- _What this task involves_:
For the material that follows, list every line containing the word "Training".

- _Data shown_:

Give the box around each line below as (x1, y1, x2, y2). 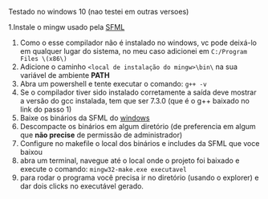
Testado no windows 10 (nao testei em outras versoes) (8, 7, 189, 16)
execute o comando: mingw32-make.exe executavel (19, 164, 187, 173)
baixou (19, 148, 43, 156)
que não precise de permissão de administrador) (19, 130, 183, 140)
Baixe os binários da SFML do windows (19, 113, 150, 123)
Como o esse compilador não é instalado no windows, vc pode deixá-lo (19, 38, 257, 47)
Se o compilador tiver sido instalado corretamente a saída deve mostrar (19, 87, 257, 97)
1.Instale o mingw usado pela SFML (8, 22, 125, 31)
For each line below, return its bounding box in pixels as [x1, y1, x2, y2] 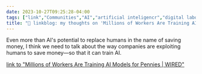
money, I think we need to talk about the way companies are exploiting [6, 43, 181, 50]
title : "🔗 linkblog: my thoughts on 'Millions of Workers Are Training [6, 20, 189, 26]
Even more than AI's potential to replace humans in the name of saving [6, 37, 182, 44]
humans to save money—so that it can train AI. [6, 49, 122, 57]
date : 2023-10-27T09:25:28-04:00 [6, 8, 90, 15]
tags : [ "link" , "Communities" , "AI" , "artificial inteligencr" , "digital [6, 14, 185, 20]
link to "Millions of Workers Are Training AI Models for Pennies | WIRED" [6, 61, 185, 68]
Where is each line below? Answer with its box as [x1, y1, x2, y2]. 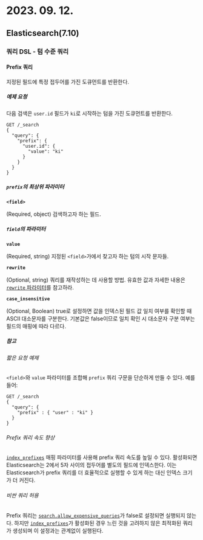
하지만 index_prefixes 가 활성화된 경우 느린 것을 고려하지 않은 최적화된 [14, 519, 182, 527]
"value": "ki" [28, 148, 64, 154]
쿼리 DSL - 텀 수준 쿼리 [6, 47, 69, 55]
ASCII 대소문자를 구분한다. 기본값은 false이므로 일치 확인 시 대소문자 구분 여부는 [6, 314, 195, 322]
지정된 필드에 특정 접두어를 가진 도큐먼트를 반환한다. [6, 78, 129, 85]
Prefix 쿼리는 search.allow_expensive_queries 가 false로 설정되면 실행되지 [6, 511, 186, 519]
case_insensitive [6, 296, 50, 302]
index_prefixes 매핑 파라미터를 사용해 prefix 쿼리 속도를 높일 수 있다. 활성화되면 [6, 454, 198, 461]
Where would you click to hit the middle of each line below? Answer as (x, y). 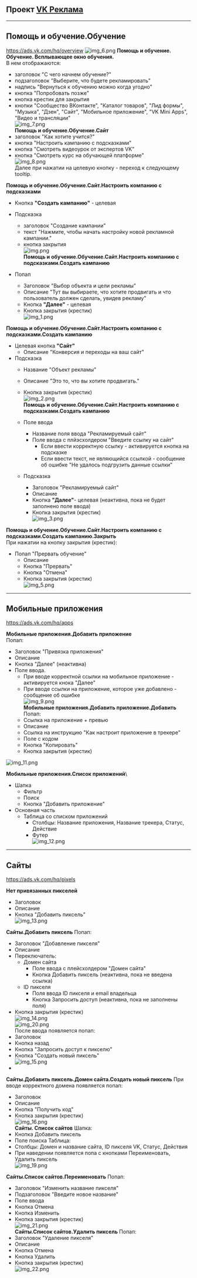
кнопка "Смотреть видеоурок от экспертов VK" (74, 149)
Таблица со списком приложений (65, 816)
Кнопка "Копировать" (50, 745)
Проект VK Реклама (45, 10)
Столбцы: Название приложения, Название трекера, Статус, (108, 823)
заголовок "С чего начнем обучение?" (63, 74)
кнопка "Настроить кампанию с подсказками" (73, 142)
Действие (45, 829)
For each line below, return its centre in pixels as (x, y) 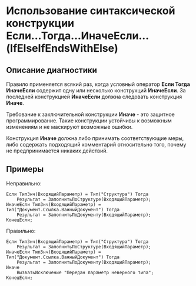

- _Answer section_:
title : "🔗 linkblog: my thoughts on 'Millions of Workers Are Training [6, 20, 189, 26]
link to "Millions of Workers Are Training AI Models for Pennies | WIRED" [6, 61, 185, 68]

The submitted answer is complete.